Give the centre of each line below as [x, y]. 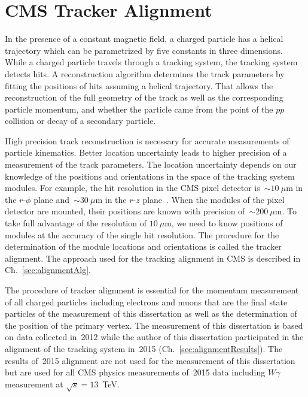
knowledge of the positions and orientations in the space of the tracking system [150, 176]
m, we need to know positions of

--- --- ---

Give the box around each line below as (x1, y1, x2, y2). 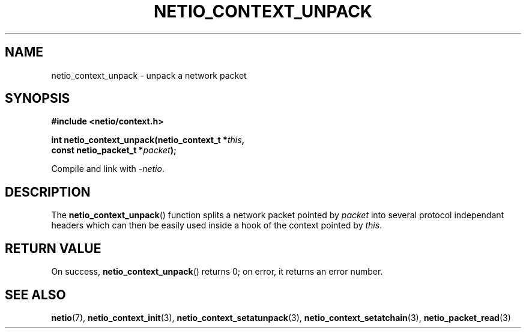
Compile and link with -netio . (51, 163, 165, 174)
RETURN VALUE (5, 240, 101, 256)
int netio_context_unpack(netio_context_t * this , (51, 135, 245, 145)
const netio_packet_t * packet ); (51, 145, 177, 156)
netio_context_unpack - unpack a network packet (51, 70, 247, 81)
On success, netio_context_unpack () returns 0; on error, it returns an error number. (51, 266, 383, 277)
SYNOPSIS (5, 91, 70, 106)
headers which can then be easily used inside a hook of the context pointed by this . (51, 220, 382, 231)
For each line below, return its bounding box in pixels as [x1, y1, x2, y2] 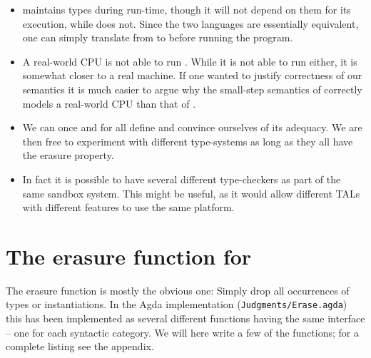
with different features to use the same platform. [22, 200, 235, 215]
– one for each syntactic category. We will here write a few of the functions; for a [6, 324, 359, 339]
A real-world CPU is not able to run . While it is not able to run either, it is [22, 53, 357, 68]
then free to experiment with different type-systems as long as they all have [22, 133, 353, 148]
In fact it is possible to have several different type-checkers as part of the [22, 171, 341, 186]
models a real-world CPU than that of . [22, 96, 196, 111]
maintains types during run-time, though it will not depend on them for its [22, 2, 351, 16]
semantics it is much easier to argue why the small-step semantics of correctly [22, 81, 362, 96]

--- --- ---

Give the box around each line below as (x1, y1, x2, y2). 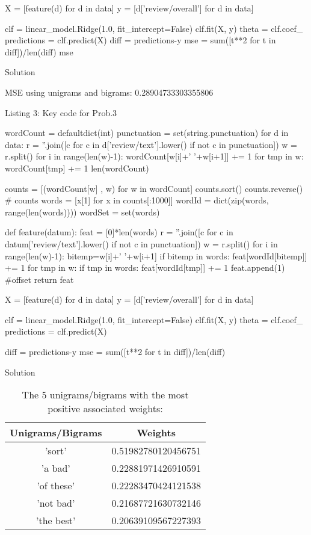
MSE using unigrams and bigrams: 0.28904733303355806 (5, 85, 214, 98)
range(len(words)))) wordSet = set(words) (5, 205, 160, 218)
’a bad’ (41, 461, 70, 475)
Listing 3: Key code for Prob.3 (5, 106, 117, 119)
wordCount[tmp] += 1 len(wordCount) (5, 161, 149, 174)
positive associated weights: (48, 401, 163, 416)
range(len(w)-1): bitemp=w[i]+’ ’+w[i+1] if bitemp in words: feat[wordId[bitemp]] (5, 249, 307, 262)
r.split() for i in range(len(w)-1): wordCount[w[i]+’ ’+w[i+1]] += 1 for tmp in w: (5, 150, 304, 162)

--- --- ---

- Problem requirements -
The lines above from the one containing "wordCount[tmp] += 1" through the one containing "r.split() for i" are to be set down exactly, and no others.

- Completed task -
wordCount[tmp] += 1 len(wordCount) (5, 161, 149, 174)
positive associated weights: (48, 401, 163, 416)
range(len(w)-1): bitemp=w[i]+’ ’+w[i+1] if bitemp in words: feat[wordId[bitemp]] (5, 249, 307, 262)
r.split() for i in range(len(w)-1): wordCount[w[i]+’ ’+w[i+1]] += 1 for tmp in w: (5, 150, 304, 162)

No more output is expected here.